# Clavier physique pour Ipad fonctionne mal



## Vegus (22 Janvier 2013)

Bonsoir à tous!

Aujourd'hui je suis allé m'acheter un clavier physique pour mon iPad --> Ultrathin Keyboard Cover de Logitech. Je le déballe et je commence à l'installer, jusque là, tout va bien. Mais lorsque je l'utilise, les touches du clavier ne sont pas associer à ce qui ce passe à l'écran.
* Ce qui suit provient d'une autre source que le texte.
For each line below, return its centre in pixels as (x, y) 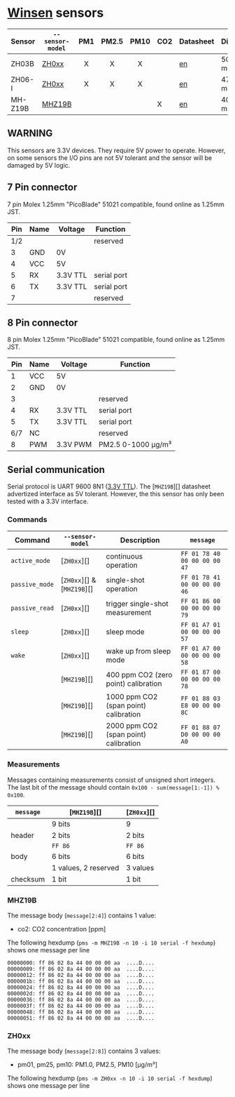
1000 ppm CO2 (132, 697)
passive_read (33, 608)
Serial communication (56, 469)
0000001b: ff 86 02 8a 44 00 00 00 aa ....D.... (81, 982)
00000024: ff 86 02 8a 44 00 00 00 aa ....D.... (81, 988)
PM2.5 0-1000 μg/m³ (135, 445)
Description (140, 540)
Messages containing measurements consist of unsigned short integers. (111, 780)
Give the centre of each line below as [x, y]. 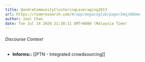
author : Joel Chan [24, 19]
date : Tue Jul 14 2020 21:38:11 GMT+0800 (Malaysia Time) [66, 23]
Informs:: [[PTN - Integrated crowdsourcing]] [59, 54]
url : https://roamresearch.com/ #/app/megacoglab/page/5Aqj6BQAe [73, 14]
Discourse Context [24, 39]
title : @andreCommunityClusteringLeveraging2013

Par exemple: je tape sur la touche "m" du clavier et sur l'écran cette lettre se transforme en ","... Que faire?

Merci d'avance,
Bonne soirée


----------



## Larme (22 Janvier 2013)

Et si tu tapes un "a", tu as un "a" ou un "w" ?

Car j'aurais tendance à dire, si mes vieux souvenirs de Qwerty/Azerty ne sont pas trop mauvais, que ton clavier est reconnu comme un Qwerty...
Auquel cas, je pense que ça devrait pouvoir se régler dans Réglages/Général/Clavier.


----------



## Vegus (22 Janvier 2013)

Non, "a" me donne "q"... J'ai beau changer dans les réglages, toujours la même chose!


----------



## Larme (22 Janvier 2013)

Oui, pardon "q", "z" devrait donner "w", p'tite erreur...
J'ai pas de clavier BT, du coup, je peux pas t'aider, mais il s'agit bien de ce problème.
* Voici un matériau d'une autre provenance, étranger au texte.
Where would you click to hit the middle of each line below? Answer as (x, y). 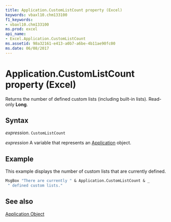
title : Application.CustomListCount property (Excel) (64, 10)
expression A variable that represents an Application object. (68, 143)
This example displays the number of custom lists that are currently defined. (86, 171)
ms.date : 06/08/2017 (27, 48)
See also (19, 202)
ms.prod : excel (22, 29)
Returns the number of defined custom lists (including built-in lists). (76, 99)
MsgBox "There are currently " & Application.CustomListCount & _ (78, 181)
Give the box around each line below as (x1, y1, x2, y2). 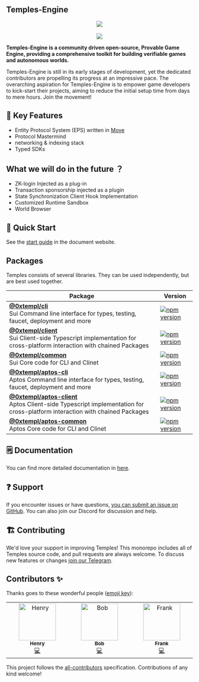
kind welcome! (6, 670, 42, 677)
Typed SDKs (14, 145, 46, 152)
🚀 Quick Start (6, 222, 56, 232)
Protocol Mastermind (14, 133, 66, 140)
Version (163, 292, 187, 300)
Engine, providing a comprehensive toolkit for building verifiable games (6, 50, 187, 57)
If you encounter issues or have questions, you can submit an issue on (6, 501, 178, 508)
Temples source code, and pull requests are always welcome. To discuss (6, 550, 185, 558)
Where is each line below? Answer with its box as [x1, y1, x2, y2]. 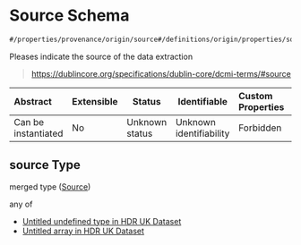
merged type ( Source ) [9, 181, 91, 192]
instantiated [13, 127, 64, 139]
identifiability [175, 127, 230, 139]
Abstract [13, 95, 52, 107]
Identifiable [177, 95, 228, 107]
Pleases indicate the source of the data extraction [9, 51, 193, 62]
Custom [238, 89, 273, 102]
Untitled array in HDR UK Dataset [21, 225, 145, 236]
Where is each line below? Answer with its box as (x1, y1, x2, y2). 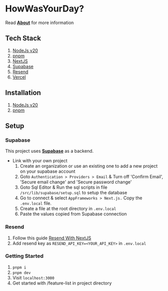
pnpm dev (12, 270, 31, 275)
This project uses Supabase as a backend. (5, 148, 94, 154)
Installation (5, 89, 41, 97)
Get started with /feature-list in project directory (12, 280, 112, 286)
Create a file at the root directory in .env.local (20, 206, 116, 212)
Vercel (12, 74, 26, 80)
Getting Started (5, 252, 44, 259)
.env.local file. (20, 200, 52, 206)
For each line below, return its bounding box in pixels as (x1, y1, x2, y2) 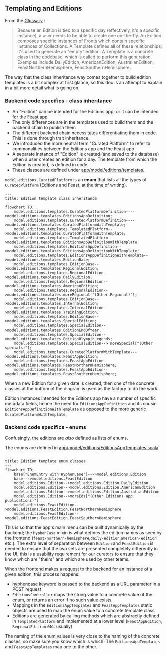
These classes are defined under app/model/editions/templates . (12, 167, 145, 173)
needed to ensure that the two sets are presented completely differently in (5, 546, 158, 552)
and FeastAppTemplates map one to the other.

Apparemment, FN+2 (voire Fn+Maj+2)


----------



## Vegus (22 Janvier 2013)

Je te remercie mais ça ne change toujours rien... J'ai du malheureusement tomber sur le mauvais clavier! :rose::mouais:


----------



## Williamwe (23 Janvier 2013)

Ton clavier et en qwerty passe en azerty sur les parametre de ton clavier ipad


----------